Treatment and therapy

Treatment is given only if it is necessary or if the patient suffers from symptoms or other diseases that have arisen due to the variable immunodeficiency syndrome. Patients who are free of symptoms are not treated. Some time ago a new method of treatment was found, which is based on subcutaneous or intravenous infusion of immunoglobulins. The medical profession refers to this treatment as IVIG therapy. In IVIG therapy, the physician administers – every two to six weeks – a dosage of 200 to 600 mg, depending on body weight. If the physician opts for a subcutaneous infusion, a lower dosage is administered, which is, however, administered weekly. The goal of IVIG therapy is to keep the level of immunoglobulin G above 5 g/L. Furthermore, if diseases typical of the variable immunodeficiency syndrome occur, the bacterial infections are treated with antibiotics. The dosage is higher; the intake takes much longer than in healthy persons.

Prevention

Due to the fact that no reasons that have caused an outbreak of immunodeficiency have been found so far, no preventive measures are known.

Follow-up

Variable immunodeficiency syndrome is one of the rare immunodeficiencies. It is hereditary and caused by mutated chromosomes. The defect triggers various secondary diseases that require treatment. For this reason, follow-up care is necessary. The immunodeficiency syndrome as such cannot be treated. Therefore, treatment and follow-up care extends to the resulting diseases. On the one hand, the aim is to cure the present disease, on the other hand, to avoid a relapse and to prevent further physical complaints. The quality of life of the affected person is in the foreground. If the patient does not exhibit any symptoms, neither therapies nor aftercare checks are necessary. The form of aftercare depends on the disease in the affected organs. The patient is treated with appropriate drugs, and the tolerance and healing are checked during the aftercare. The aftercare ends with the successful elimination of the symptoms.
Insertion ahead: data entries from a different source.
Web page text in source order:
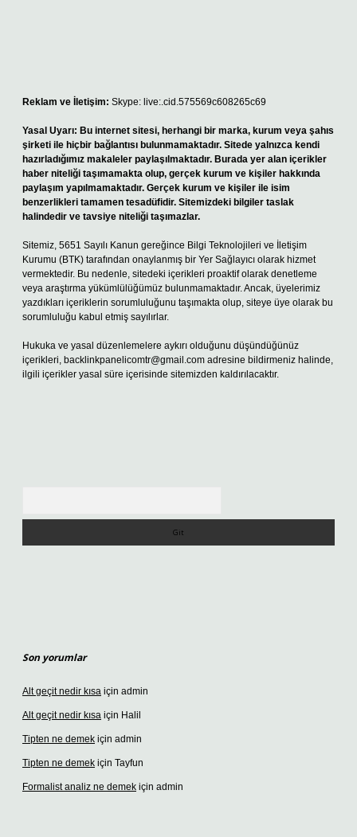
Reklam ve İletişim: Skype: live:.cid.575569c608265c69
Yasal Uyarı: Bu internet sitesi, herhangi bir marka, kurum veya şahıs
şirketi ile hiçbir bağlantısı bulunmamaktadır. Sitede yalnızca kendi
hazırladığımız makaleler paylaşılmaktadır. Burada yer alan içerikler
haber niteliği taşımamakta olup, gerçek kurum ve kişiler hakkında
paylaşım yapılmamaktadır. Gerçek kurum ve kişiler ile isim
benzerlikleri tamamen tesadüfidir. Sitemizdeki bilgiler taslak
halindedir ve tavsiye niteliği taşımazlar.
Sitemiz, 5651 Sayılı Kanun gereğince Bilgi Teknolojileri ve İletişim
Kurumu (BTK) tarafından onaylanmış bir Yer Sağlayıcı olarak hizmet
vermektedir. Bu nedenle, sitedeki içerikleri proaktif olarak denetleme
veya araştırma yükümlülüğümüz bulunmamaktadır. Ancak, üyelerimiz
yazdıkları içeriklerin sorumluluğunu taşımakta olup, siteye üye olarak bu
sorumluluğu kabul etmiş sayılırlar.
Hukuka ve yasal düzenlemelere aykırı olduğunu düşündüğünüz
içerikleri, backlinkpanelicomtr@gmail.com adresine bildirmeniz halinde,
ilgili içerikler yasal süre içerisinde sitemizden kaldırılacaktır.
Son yorumlar
Alt geçit nedir kısa için admin
Alt geçit nedir kısa için Halil
Tipten ne demek için admin
Tipten ne demek için Tayfun
Formalist analiz ne demek için admin

Special caution is required when administering antibiotics, as they must not be taken for a certain period of time. If the immunodeficiency syndrome represents a considerable psychological burden for the affected person, psychotherapy is recommended in addition to medical care. Depression or affective disorders must be prevented, and the patient’s quality of life should be maintained despite chronic hereditary disease.

What you can do yourself

Immunodeficiency syndrome, due to the weakening of the immune system, especially to viral and bacterial infections, is always a challenge in the life of patients. The gamma globulins of affected individuals make up the bulk of all antibodies in the blood plasma. These are each directed at a very specific pathogen by which the immune system has already been attacked and shows the appropriate immune response via the immunoglobulins M . The adaptation of everyday behavior as well as effective self-help measures presuppose that causative factors of this disease are already known. The disease may be genetically caused or it may be triggered due to certain circumstances such as severe protein deficiency or even chemotherapy. If the disease is caused by genetic factors, self-help measures consist of keeping well away from all sources of infection. This means that contact with fellow human beings who have a cold, for example, must be avoided, as the immune system is unable to fight off the infectious germs that are picked up. The same behavior is also useful in the case of acquired immunodeficiency syndrome in order not to worsen the condition. In cases where other serious health disorders, such as autoimmune diseases or cancer, can be considered as the cause of the immunodeficiency syndrome, these must be clarified as quickly as possible. Because only then can efficient treatment against immunodeficiency syndrome be started as early as possible.